On 27.11.2011, at 8.05, matt welland wrote:

> On Sat, 2011-11-26 at 22:31 -0500, robert bristow-johnson wrote:
>> On 11/26/11 6:58 PM, matt welland wrote:
> 
>>> Also, do folks generally see approval as better than or worse than IRV?
>> they don't know anything about Approval (or Score or Borda or Bucklin or 
>> Condorcet) despite some effort by me to illustrate it regarding the 
>> state senate race in our county.
> 
> I wasn't clear. I want to hear opinions from the list: Is approval
> better or worse than IRV and why?

Unlike others, I think Approval might be worse.

Lets assume that there are two wings, left and right. Left has slight majority 
this time. Left consists of multiple candidates or multiple parties. Right has 
one candidate.

One basic problem of Approval is that all left supporters have to approve all 
plausible winners of the left wing in order to guarantee that left will win. 
That makes Approval quite numb to the opinions of the voters. If (almost) all 
approve all, the choice among left wing candidates will be random. Some voters 
might be tempted to approve only their favourites, and make them win this way. 
They may well succeed. But if number of strategic voters grows, then right 
wins. This kind of close competitions are not rare in politics. And in such 
situations one can not tell which candidate is the strongest among the left 
wing candidates (and a natural choice that all left supporters should approve). 
All candidates present themselves as likely winners, and their supporters tend 
to think that their favourite candidate is the strongest one.

Approval is nice because the ballots are simple. It works fine with two major 
parties and some new third parties. But when the third parties grow, the 
problems arise. There are no good solutions and no good guidance to the left 
voters in the situation where left wing has two or more plausible winners.

If one of the left wing candidates is a Condorcet winner (closer to the centre 
than the competing candidate), then that candidate may propose that all 
supporters of the other candidate should approve him although his supporters 
need not approve that other candidate. Maybe there are some voters that would 
even rank the right candidate second. But often there is no such clear order. 
And the other left candidate might be slightly ahead in first preferences.

IRV has its problems too. The reason why it might be better than Approval is 
that voters still have some sensible strategies, like ability to compromise. In 
the environment above left wing IRV voters will anyway rank all left wing 
candidates first. One of them will win, although the best of them might be 
eliminated too early. If there are two equally strong left candidates, the 
number of first preferences will decide which one of the left candidates will 
win. That is not as bad as the problems of Approval in this situation.

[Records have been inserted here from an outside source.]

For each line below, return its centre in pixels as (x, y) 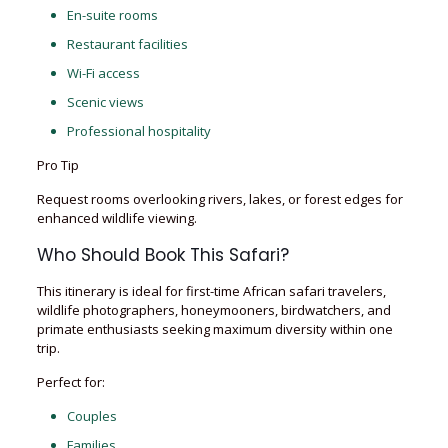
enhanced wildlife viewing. (116, 218)
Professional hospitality (138, 131)
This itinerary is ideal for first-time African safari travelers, (211, 291)
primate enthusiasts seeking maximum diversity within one (214, 329)
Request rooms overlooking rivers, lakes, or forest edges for (219, 199)
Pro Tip (57, 165)
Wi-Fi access (103, 73)
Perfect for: (70, 382)
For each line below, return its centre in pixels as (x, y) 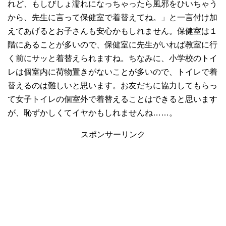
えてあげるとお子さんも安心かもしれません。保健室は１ (112, 31)
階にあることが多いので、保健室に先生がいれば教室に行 (112, 44)
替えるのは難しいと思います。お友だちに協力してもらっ (112, 85)
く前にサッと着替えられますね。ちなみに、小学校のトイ (112, 58)
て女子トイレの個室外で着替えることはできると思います (112, 99)
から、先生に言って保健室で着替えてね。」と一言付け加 (112, 17)
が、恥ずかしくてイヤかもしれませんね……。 (92, 112)
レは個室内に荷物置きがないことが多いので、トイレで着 (112, 72)
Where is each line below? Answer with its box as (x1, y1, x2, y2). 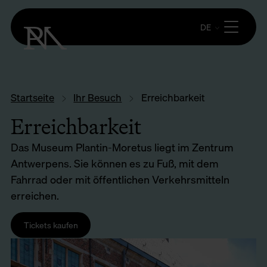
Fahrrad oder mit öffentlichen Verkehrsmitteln (11, 170, 229, 188)
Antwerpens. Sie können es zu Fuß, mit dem (11, 154, 219, 172)
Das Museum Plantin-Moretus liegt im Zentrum (11, 138, 234, 156)
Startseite (11, 89, 54, 106)
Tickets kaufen (23, 218, 78, 232)
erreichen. (11, 187, 59, 204)
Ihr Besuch (73, 89, 122, 106)
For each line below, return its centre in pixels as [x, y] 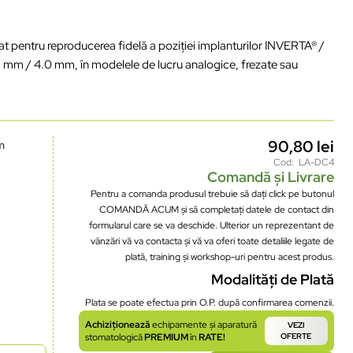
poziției [177, 45]
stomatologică [113, 337]
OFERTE [296, 336]
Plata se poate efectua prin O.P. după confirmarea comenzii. [209, 302]
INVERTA [287, 45]
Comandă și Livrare [270, 176]
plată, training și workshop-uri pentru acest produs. [229, 256]
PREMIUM [166, 337]
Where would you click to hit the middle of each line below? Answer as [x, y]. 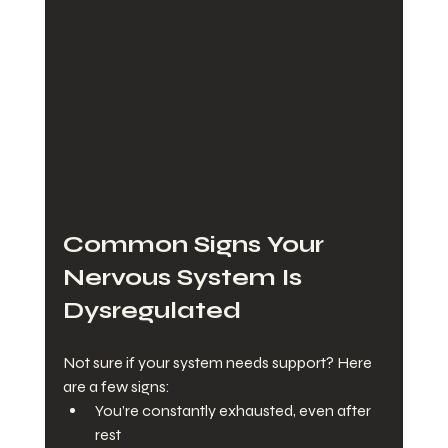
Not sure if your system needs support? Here [218, 363]
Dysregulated [151, 311]
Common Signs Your [196, 245]
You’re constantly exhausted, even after [234, 411]
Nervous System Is [185, 278]
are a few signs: [116, 387]
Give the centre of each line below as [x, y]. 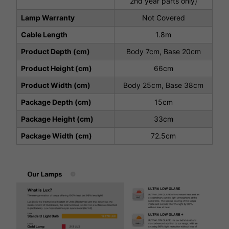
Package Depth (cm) [56, 102]
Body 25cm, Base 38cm [163, 85]
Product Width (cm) [56, 85]
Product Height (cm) [56, 68]
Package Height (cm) [57, 119]
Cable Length [44, 34]
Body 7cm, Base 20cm [163, 51]
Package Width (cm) [56, 135]
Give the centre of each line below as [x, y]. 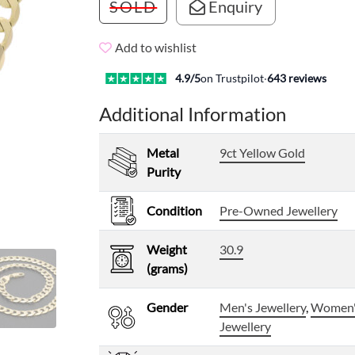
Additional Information [193, 114]
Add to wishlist [156, 48]
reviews [307, 78]
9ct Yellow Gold [263, 153]
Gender [168, 307]
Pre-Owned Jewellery [279, 211]
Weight [167, 250]
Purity [164, 172]
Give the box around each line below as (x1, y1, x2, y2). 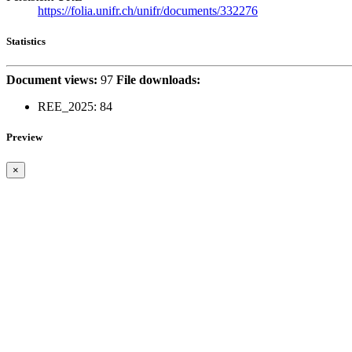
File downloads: (116, 73, 200, 87)
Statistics (6, 35, 46, 48)
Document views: (6, 73, 97, 87)
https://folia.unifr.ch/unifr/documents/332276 (38, 3, 258, 17)
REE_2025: (38, 100, 97, 114)
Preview (6, 131, 42, 144)

In IRV minor parties are a bigger problem than in Approval. In this example 
they may steal first preference votes from the second favourite of their 
supporters, and thereby make some worse left wing candidate win. In this 
situation the voters may compromise. If their own candidate has no chances to 
win, they might be ok with ranking the stronger second favourite above him. Not 
good, but at least the voters can do something. And even if they will do 
nothing, they would still get a left winner.

If there is a clear Condorcet winner (like in Burlington), IRV will have 
problems. So will Approval. But this mail is already too long, so I'll stop 
here.

My basic argument against Approval is that although IRV may make wrong 
decisions, it does not lead to as terrible situations as Approval does (with 
more than two plausible winners). In Approval the idea of all left wing voters 
approving all the left wing candidates sounds quite impossible. Therefore it is 
likely to violate the opinion of the majority. And the voters do not have any 
good strategies to fix the problem. Approving all the left wing candidates and 
letting a random one of them win, or to allow others (maybe the few strategic 
voters) to decide, does not sound like a system that voters would like to keep. 
In IRV people are (as we have seen) quite ignorant and don't understand that 
someone else than the ("fair") IRV winner should have won. The results are a 
bit random, but often people just think "better luck next time". So, 
"impossible situations" vs. "randomish elimination process".